(Extracted records)
┏━━
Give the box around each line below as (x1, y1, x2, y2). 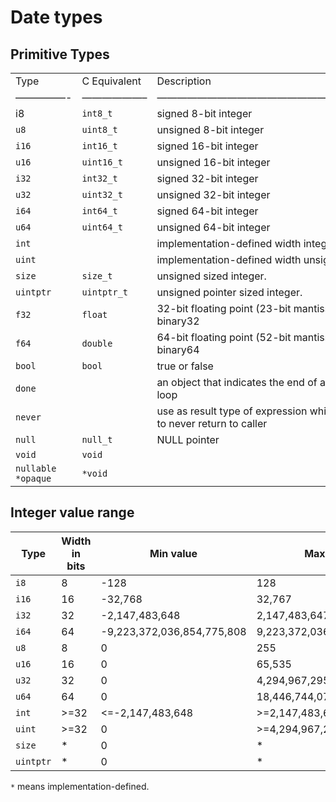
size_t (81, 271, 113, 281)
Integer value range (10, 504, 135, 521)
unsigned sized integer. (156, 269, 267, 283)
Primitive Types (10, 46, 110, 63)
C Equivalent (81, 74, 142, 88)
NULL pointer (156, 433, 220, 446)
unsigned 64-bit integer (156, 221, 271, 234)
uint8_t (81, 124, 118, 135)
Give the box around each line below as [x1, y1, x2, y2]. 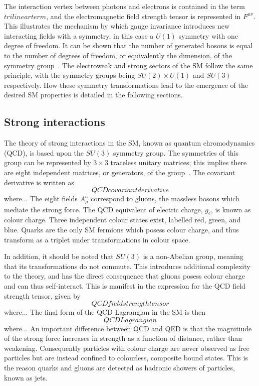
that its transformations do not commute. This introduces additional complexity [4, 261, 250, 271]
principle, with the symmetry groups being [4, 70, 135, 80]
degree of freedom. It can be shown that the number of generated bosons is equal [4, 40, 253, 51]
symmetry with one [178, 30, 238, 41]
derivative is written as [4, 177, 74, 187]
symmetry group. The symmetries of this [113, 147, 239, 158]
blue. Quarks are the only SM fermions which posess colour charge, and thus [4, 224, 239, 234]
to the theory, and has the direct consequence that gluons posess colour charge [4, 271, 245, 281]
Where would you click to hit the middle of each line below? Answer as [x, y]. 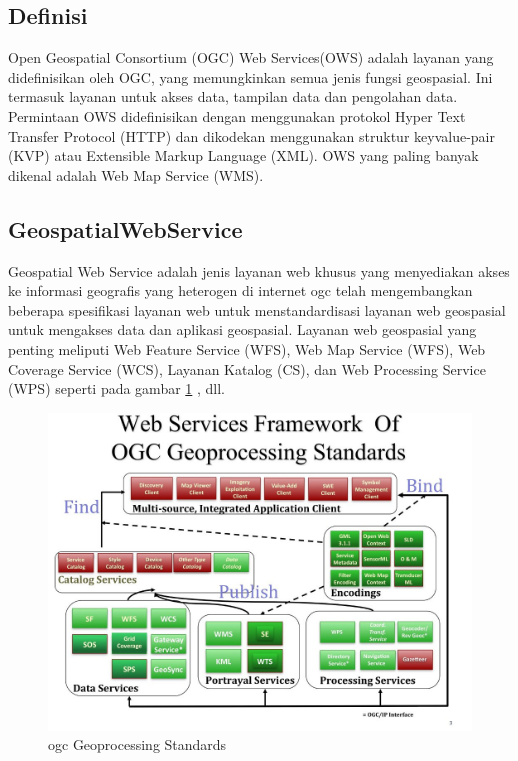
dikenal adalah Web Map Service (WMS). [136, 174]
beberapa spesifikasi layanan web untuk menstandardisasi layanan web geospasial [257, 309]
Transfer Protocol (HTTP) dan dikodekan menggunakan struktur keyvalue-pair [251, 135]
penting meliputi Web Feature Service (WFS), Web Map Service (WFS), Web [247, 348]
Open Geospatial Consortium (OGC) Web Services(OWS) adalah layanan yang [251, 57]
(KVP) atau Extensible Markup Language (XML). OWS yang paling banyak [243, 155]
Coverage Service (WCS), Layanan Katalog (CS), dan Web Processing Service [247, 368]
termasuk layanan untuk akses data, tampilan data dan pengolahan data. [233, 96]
┗━━
┏━━
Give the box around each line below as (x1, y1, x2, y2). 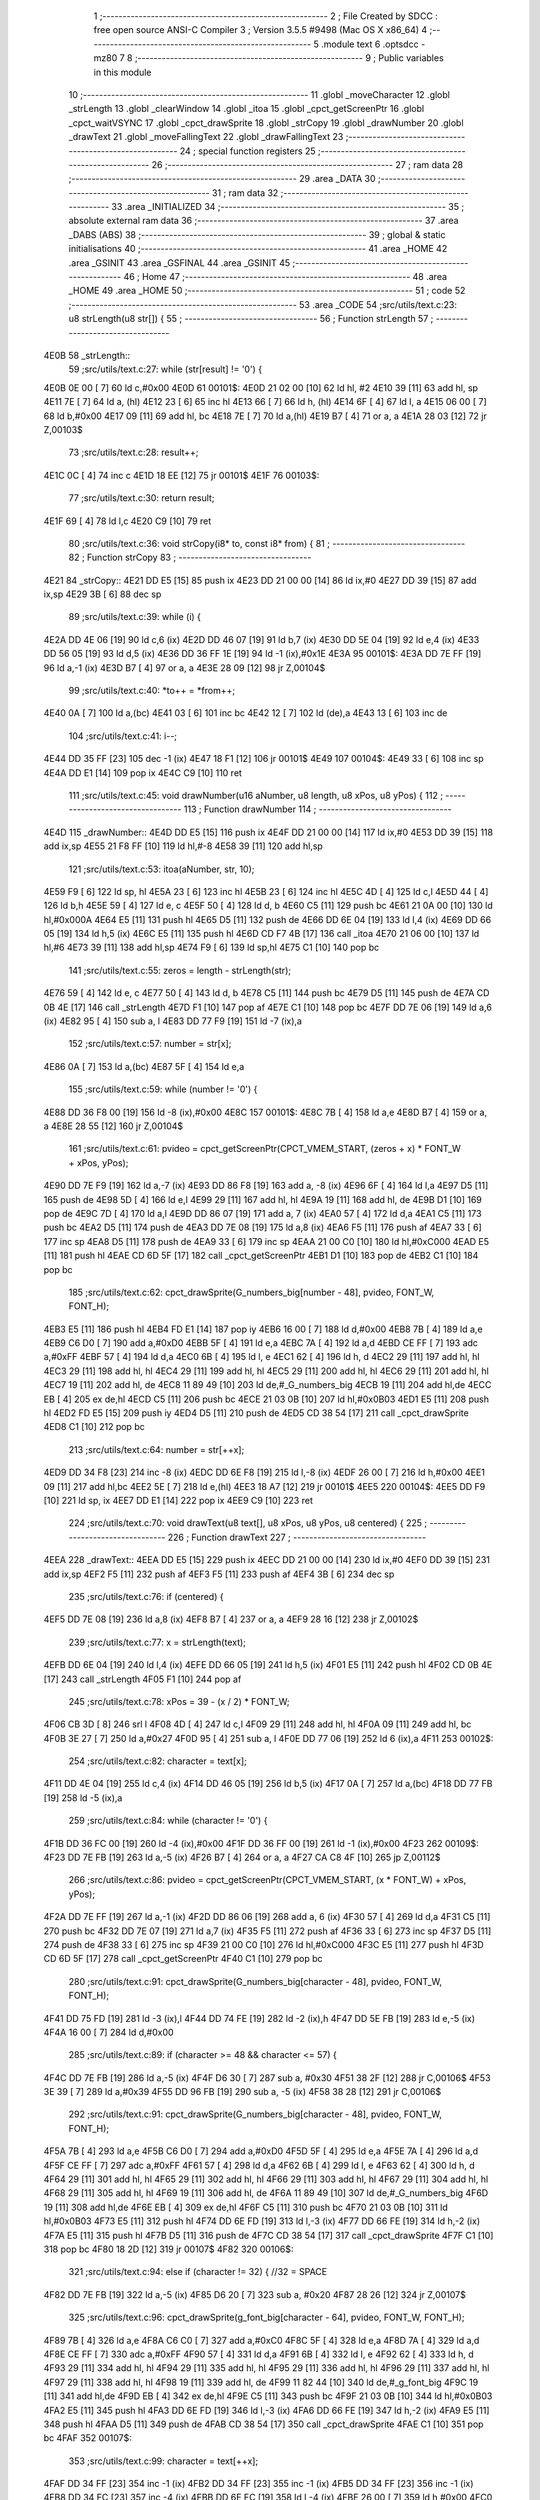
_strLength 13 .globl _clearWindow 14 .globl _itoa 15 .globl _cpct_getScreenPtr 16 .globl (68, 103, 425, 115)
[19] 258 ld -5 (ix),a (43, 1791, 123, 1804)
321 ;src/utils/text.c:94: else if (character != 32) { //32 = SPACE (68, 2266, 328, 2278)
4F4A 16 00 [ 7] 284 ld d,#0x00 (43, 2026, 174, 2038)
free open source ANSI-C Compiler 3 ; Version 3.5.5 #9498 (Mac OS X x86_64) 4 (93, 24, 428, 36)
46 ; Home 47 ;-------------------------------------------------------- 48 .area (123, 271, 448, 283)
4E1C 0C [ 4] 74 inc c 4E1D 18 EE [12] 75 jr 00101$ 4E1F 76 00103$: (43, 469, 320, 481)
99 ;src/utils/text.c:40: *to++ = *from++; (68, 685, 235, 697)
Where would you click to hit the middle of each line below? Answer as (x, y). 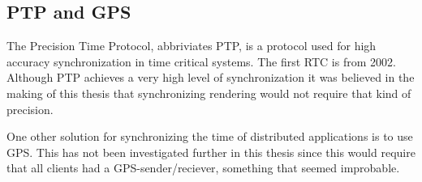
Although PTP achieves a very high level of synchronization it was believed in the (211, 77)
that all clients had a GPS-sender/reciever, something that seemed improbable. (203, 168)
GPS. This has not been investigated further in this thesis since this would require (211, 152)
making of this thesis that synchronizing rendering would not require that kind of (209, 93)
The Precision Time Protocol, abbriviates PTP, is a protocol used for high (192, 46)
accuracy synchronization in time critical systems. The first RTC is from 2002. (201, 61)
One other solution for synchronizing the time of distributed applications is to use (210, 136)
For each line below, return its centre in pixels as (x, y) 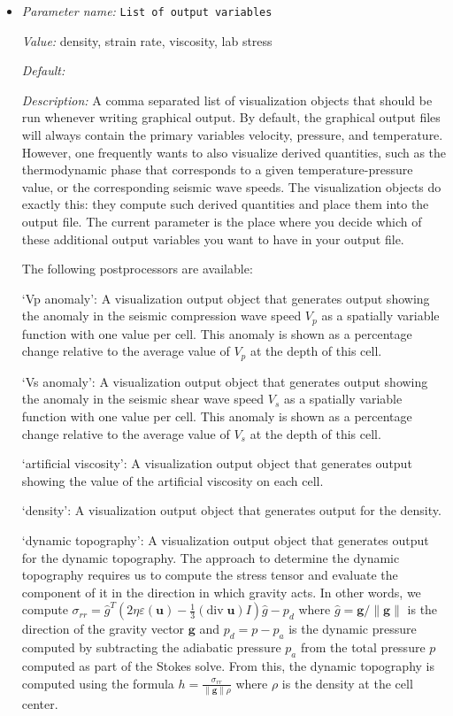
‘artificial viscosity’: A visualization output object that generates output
┗━━
┏━━
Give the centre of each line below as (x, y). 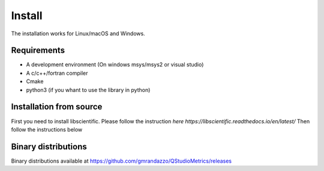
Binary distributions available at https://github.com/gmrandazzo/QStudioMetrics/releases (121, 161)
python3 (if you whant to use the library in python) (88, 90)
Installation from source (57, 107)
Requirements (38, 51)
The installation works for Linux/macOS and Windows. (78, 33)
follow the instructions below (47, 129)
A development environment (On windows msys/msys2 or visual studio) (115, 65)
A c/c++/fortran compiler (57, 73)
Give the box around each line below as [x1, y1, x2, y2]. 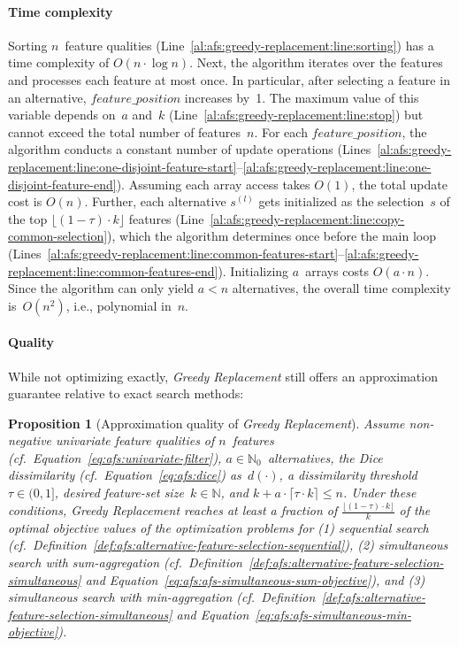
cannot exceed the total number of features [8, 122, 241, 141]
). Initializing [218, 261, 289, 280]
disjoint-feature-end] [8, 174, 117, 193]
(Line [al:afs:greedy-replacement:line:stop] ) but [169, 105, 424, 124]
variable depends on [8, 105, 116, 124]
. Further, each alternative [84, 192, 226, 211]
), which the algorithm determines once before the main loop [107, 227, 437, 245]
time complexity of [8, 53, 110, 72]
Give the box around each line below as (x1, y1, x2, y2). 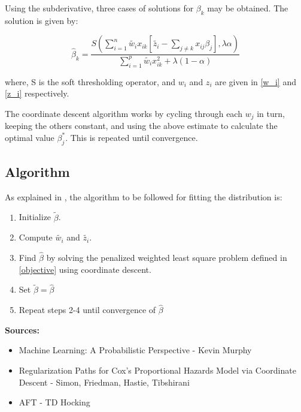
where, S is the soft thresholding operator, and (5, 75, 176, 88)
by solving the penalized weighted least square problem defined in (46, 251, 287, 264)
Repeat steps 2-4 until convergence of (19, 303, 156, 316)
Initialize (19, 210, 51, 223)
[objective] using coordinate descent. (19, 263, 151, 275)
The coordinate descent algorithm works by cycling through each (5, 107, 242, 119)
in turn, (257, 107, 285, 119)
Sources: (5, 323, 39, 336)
┗━━
With the pictures omitted, restate word for word the lines above from the line that has "variable depends on [8, 105, 116, 124]" up to and including the line that has "Sources: (5, 323, 39, 336)", and no other lines.

variable depends on [8, 105, 116, 124]
. Further, each alternative [84, 192, 226, 211]
), which the algorithm determines once before the main loop [107, 227, 437, 245]
time complexity of [8, 53, 110, 72]
Give the box around each line below as (x1, y1, x2, y2). 
where, S is the soft thresholding operator, and (5, 75, 176, 88)
by solving the penalized weighted least square problem defined in (46, 251, 287, 264)
Repeat steps 2-4 until convergence of (19, 303, 156, 316)
Initialize (19, 210, 51, 223)
[objective] using coordinate descent. (19, 263, 151, 275)
The coordinate descent algorithm works by cycling through each (5, 107, 242, 119)
in turn, (257, 107, 285, 119)
Sources: (5, 323, 39, 336)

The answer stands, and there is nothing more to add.